10 Things a Colorectal Surgeon Wants You to Know

About Colorectal Cancer

1 in 23 men and 1 in 26 women will develop colorectal cancer in their lifetime.

This statistic is quite eye-opening and one that may feel overwhelming. At Lakeland Regional Health, we understand the importance of educating patients about potential risks, symptoms, and warning signs of illness so you can receive treatment as soon as possible. We sat down with Dr. Sowsan Rasheid, colorectal surgery specialist, to learn about colorectal cancer. Here are the 10 things to know about this disease and how to stay healthy.

Sowsan Rasheid, MD, FACS

Colorectal Surgeon

1. What is colorectal cancer?

Colorectal cancer originates from cells lining the colon and rectum. These cells function to absorb water and nutrients while creating a protective barrier to restrict entry of harmful substances into the body. Colonic cells are shed and get replaced regularly as part of their normal life cycle, but mistakes can occur in the DNA during this process. If unchecked by safety mechanisms that are malfunctioning, these mistakes can result in abnormal growths, called polyps, from the colonic lining.

Some types of polyps can become cancerous as they grow and invade deeper layers of the colon or rectal wall through the years. Cancer can also cause blockage in the bowel where intestinal content is not able to pass normally. As a cancer grows larger, it can penetrate and invade adjacent organs such as rectal cancer invading the prostate, vagina, uterus, urinary bladder, and in severe cases, it can metastasize into the lungs and liver.

2. How common is colorectal cancer?

Occurring more commonly in people older than 50 years of age, a little over 140,000 new patients are diagnosed with colorectal cancer every year in the US and 37% of those cases are fatal.

Overall, the lifetime risk of developing colorectal cancer is approximately 1 in 23 for men and 1 in 26 for women. Patients of African American ancestry have a little over 20% increase in risk for developing colorectal cancer. However, various risk factors may increase or decrease the risk of cancer development.

3. What causes colorectal cancer?

The exact cause of colorectal cancer is not known. However, there are many factors known to increase risk, such as: 

  • 50+ years of age. Rates of colorectal cancer have been noted to rise over the past 10 to 15 years in patients younger than the age of 50.
  • Various inflammatory syndromes affecting the colon and rectum
  • Inherited cancer syndromes
  • Personal or family history of colon cancer
  • Obesity
  • High fat diet
  • Low dietary fiber
  • Smoking
  • Excessive alcohol consumption

Risk factors mentioned above contribute to this cascade of events that lead to the development of polyps and subsequent malignancy.

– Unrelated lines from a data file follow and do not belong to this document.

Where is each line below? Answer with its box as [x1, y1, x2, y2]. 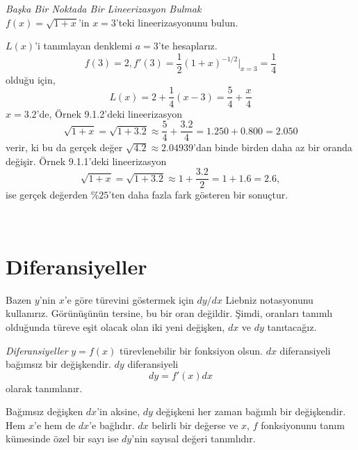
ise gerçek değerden [6, 187, 88, 202]
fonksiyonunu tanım [261, 417, 345, 432]
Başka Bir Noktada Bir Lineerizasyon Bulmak [6, 1, 202, 15]
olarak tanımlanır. [6, 380, 83, 395]
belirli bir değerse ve [152, 417, 238, 432]
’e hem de [34, 417, 76, 432]
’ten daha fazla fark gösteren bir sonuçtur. [108, 187, 288, 202]
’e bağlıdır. [89, 417, 135, 432]
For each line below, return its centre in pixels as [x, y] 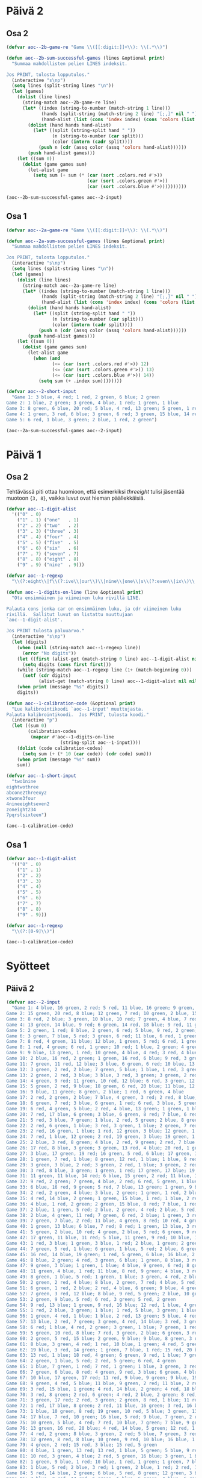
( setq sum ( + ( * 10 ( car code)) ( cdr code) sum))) [87, 754]
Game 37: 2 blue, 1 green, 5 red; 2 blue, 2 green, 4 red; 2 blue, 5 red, [102, 1210]
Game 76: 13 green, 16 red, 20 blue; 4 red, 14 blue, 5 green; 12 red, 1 [101, 1428]
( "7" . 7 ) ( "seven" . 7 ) [48, 554]
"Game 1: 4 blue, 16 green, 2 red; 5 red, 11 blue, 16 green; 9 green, [103, 1008]
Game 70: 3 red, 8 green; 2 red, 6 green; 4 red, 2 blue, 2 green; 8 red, [102, 1395]
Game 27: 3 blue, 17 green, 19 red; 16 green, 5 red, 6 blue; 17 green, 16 [103, 1153]
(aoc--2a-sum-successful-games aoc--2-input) [64, 430]
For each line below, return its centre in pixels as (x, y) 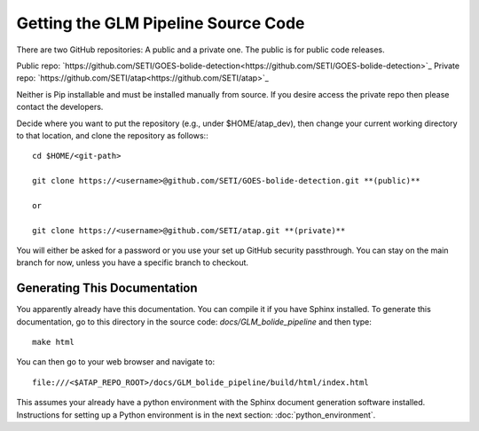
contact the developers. (60, 107)
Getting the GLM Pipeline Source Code (161, 23)
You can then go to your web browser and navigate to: (116, 362)
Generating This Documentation (107, 288)
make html (53, 342)
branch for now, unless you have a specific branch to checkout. (132, 263)
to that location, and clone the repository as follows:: (112, 135)
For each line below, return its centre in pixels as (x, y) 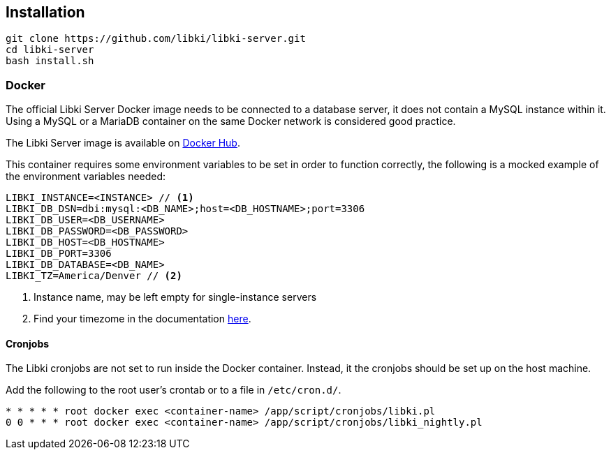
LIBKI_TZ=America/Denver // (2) (94, 276)
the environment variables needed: (86, 177)
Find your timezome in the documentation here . (142, 319)
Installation (45, 12)
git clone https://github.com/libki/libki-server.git (156, 39)
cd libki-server (50, 50)
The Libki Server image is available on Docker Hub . (123, 143)
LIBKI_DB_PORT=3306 (59, 254)
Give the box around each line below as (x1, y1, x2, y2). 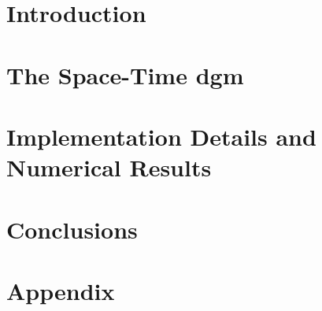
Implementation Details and (6, 120, 316, 152)
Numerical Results (6, 151, 212, 183)
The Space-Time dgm (6, 58, 244, 91)
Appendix (6, 274, 115, 306)
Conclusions (6, 213, 138, 245)
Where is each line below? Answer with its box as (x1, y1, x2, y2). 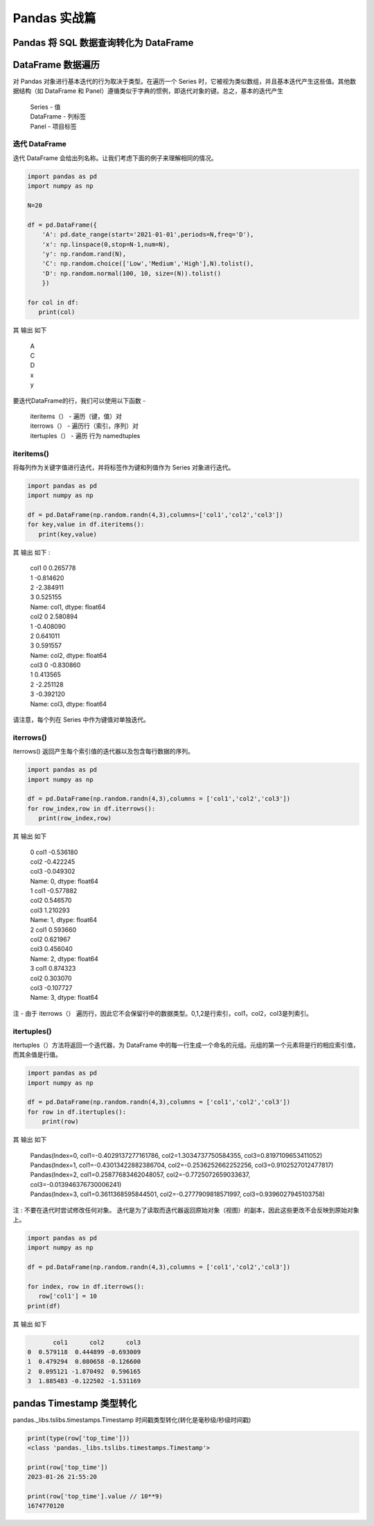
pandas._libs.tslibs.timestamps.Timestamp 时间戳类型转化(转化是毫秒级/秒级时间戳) (12, 1415, 251, 1424)
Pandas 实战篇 (12, 10, 96, 26)
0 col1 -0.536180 (30, 848, 78, 856)
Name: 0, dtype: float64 (30, 877, 98, 885)
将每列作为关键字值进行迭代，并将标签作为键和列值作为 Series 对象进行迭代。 (12, 463, 235, 471)
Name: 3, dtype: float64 (30, 994, 98, 1002)
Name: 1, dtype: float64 (30, 916, 97, 924)
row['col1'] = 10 (38, 1292, 97, 1300)
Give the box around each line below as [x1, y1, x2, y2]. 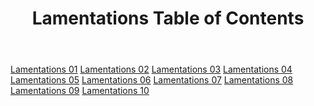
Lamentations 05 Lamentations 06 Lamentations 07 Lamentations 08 [10, 74, 294, 86]
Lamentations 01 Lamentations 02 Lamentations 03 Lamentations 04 [10, 63, 293, 76]
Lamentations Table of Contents [31, 7, 305, 30]
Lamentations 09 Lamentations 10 [10, 85, 150, 97]
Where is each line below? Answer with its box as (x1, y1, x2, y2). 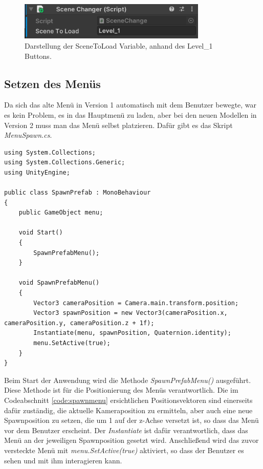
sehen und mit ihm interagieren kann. (4, 455, 122, 465)
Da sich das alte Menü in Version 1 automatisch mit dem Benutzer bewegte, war (4, 99, 257, 110)
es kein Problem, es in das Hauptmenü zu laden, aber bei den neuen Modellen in (4, 109, 257, 120)
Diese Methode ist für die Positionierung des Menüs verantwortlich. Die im (4, 385, 238, 395)
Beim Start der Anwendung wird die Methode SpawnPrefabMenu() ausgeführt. (4, 374, 251, 385)
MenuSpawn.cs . (4, 130, 52, 140)
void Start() (18, 229, 63, 237)
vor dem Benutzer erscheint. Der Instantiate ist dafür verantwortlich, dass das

4. Are there any symptoms of colorectal cancer?

No, colorectal cancer is asymptomatic during the early stages of its development. Symptoms may occur but may not be specific to colorectal cancer alone and can be seen in many other conditions such as gastroenteritis or inflammatory bowel disease.

These include:

  • Abdominal pain
  • Nausea
  • Vomiting
  • Rectal bleeding
  • Constipation
  • Diarrhea
  • Thin stool caliber
  • Rectal pain
  • Intestinal blockage

In some instances, when these symptoms develop, it can be as a result of more advanced cancer stages which make treatment challenging once diagnosis is established.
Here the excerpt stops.